- **Directions for this task**
Check each line of the data for "Photo" and select those that have it.

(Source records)
━━━
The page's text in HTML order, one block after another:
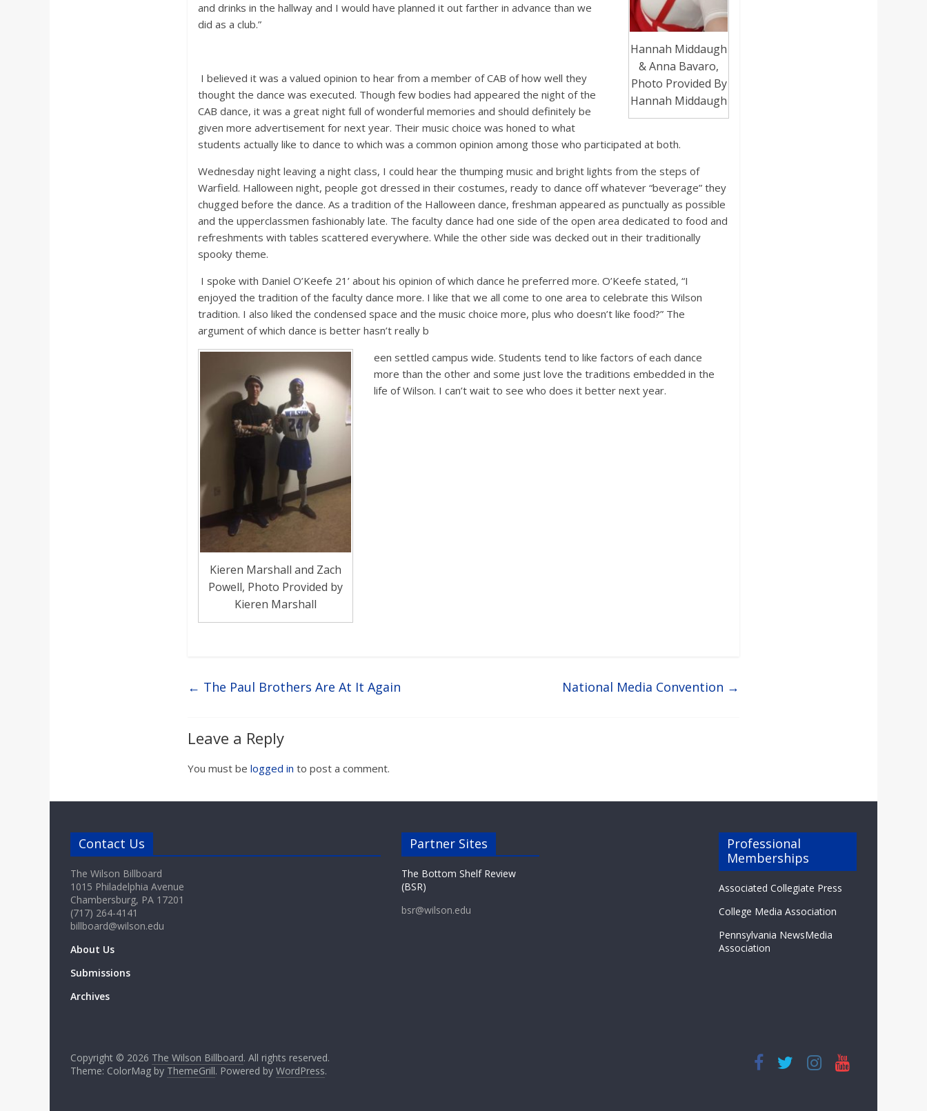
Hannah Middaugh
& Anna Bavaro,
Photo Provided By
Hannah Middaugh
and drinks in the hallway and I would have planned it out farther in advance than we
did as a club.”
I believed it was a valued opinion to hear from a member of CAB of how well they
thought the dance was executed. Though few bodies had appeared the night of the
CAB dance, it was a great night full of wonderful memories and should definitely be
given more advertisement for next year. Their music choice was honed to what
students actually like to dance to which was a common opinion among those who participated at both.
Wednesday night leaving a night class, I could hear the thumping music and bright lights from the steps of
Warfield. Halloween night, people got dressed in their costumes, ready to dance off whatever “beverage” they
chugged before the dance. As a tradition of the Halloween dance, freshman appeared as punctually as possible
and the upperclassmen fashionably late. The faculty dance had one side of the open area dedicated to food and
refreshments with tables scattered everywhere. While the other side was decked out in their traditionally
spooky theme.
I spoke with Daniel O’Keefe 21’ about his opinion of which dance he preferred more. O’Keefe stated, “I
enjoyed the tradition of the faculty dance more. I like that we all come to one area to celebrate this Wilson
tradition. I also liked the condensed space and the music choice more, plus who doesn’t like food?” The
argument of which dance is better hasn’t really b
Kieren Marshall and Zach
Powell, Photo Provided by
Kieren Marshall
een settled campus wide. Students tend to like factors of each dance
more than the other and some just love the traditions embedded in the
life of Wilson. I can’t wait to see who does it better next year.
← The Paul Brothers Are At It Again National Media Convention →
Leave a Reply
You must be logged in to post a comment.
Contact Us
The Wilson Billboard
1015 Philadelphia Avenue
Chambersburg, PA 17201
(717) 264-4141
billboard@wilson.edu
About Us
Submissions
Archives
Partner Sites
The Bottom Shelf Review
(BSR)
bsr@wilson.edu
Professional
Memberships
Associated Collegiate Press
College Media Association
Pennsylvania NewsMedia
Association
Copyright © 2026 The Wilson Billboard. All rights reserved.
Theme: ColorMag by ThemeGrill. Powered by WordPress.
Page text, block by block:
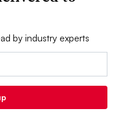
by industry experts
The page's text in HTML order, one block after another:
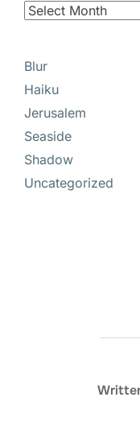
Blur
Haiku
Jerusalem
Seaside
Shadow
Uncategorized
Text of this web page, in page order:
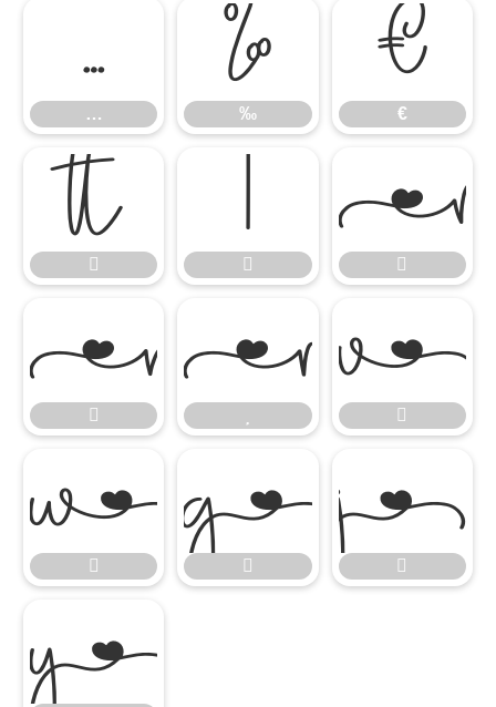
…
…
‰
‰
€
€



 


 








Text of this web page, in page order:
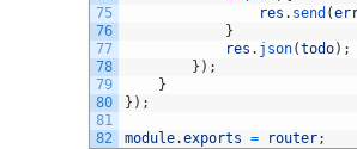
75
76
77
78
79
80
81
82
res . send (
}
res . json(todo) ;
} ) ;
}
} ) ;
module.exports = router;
━━━
- **Task answer**
Photo Provided By
Powell, Photo Provided by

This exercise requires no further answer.